[To do] Print nothing but the lines below starting at the line that holds "A = [ones(n,1), xp, xp" and ending at the line that holds "div adr (9, 506, 47, 521)", including both, each exactly as written.

Records from a dataset
····················

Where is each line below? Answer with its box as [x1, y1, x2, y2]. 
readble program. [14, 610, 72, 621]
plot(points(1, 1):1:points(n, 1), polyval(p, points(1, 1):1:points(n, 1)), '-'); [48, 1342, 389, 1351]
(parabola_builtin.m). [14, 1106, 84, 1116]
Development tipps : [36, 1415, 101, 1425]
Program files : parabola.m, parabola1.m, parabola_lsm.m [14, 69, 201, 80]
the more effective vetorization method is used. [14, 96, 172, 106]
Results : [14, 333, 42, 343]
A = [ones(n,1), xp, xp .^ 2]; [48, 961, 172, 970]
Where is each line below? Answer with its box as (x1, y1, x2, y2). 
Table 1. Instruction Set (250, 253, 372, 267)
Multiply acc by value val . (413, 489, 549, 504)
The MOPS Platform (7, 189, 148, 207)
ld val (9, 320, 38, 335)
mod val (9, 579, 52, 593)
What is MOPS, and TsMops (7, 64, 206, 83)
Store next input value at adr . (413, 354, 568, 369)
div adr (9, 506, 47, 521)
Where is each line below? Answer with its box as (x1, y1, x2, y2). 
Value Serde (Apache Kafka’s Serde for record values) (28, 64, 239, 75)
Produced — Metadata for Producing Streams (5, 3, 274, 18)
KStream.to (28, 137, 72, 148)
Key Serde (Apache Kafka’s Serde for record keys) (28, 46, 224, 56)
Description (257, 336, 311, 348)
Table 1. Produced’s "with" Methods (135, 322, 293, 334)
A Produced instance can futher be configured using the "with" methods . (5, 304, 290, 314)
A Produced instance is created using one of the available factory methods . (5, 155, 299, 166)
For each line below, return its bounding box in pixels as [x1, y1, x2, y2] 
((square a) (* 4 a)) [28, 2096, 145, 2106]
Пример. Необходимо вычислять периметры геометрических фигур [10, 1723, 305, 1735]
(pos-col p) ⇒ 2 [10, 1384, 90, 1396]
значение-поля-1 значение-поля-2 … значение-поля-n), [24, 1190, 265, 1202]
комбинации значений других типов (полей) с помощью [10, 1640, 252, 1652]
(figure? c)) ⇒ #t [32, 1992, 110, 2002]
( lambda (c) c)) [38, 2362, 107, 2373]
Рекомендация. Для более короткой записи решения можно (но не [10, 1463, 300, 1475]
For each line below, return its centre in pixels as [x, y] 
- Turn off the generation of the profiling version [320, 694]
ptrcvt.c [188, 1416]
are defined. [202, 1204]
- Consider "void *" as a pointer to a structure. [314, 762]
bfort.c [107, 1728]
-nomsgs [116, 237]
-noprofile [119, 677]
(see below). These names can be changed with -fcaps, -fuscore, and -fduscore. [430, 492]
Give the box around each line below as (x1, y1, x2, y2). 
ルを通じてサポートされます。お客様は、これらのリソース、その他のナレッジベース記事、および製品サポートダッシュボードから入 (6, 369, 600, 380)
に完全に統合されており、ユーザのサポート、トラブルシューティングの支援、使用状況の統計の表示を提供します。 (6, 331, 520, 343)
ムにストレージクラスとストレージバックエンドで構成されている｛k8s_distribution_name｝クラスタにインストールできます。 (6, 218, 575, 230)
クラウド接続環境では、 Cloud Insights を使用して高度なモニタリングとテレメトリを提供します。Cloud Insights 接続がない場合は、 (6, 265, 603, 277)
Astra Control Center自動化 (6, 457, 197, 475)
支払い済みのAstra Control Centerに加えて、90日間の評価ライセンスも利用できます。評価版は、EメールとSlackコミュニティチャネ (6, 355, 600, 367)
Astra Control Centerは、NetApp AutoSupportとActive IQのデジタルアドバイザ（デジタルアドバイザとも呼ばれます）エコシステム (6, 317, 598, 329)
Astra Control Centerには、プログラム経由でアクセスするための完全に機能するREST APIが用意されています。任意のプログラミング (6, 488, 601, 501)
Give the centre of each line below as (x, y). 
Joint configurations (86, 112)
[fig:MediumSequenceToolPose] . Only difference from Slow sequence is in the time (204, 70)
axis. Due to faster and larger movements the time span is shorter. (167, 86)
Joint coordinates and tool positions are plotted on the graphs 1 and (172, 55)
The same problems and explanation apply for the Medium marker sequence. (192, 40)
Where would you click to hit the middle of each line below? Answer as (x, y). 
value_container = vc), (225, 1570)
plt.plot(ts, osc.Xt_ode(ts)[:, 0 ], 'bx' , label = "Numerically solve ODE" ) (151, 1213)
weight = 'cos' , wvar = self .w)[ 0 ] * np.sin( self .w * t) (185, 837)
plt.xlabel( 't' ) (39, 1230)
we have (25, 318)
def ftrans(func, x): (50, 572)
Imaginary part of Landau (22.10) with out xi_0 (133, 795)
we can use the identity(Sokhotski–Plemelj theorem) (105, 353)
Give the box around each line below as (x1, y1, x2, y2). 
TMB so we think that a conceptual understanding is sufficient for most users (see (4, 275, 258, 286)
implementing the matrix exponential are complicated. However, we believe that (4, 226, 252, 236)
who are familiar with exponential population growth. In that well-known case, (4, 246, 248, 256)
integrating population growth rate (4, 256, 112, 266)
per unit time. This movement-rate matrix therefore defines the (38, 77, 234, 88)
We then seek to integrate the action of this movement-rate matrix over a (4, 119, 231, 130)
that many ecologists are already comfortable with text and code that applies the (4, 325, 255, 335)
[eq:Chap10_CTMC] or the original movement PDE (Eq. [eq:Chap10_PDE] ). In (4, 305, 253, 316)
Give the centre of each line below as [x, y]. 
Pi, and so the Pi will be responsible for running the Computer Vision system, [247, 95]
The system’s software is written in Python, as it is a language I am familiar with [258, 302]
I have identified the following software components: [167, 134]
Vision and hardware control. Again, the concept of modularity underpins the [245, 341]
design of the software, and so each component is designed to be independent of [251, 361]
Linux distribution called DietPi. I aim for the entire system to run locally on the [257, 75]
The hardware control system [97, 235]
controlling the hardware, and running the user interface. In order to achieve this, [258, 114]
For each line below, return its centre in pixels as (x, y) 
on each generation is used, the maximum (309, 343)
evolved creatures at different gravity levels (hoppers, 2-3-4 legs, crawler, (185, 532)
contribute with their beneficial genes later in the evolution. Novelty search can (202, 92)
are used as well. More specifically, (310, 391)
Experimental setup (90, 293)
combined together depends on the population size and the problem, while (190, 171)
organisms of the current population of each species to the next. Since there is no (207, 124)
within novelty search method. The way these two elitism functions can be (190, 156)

····················

[Answer box]
A = [ones(n,1), xp, xp .^ 2]; [48, 961, 172, 970]
Where is each line below? Answer with its box as (x1, y1, x2, y2). 
Table 1. Instruction Set (250, 253, 372, 267)
Multiply acc by value val . (413, 489, 549, 504)
The MOPS Platform (7, 189, 148, 207)
ld val (9, 320, 38, 335)
mod val (9, 579, 52, 593)
What is MOPS, and TsMops (7, 64, 206, 83)
Store next input value at adr . (413, 354, 568, 369)
div adr (9, 506, 47, 521)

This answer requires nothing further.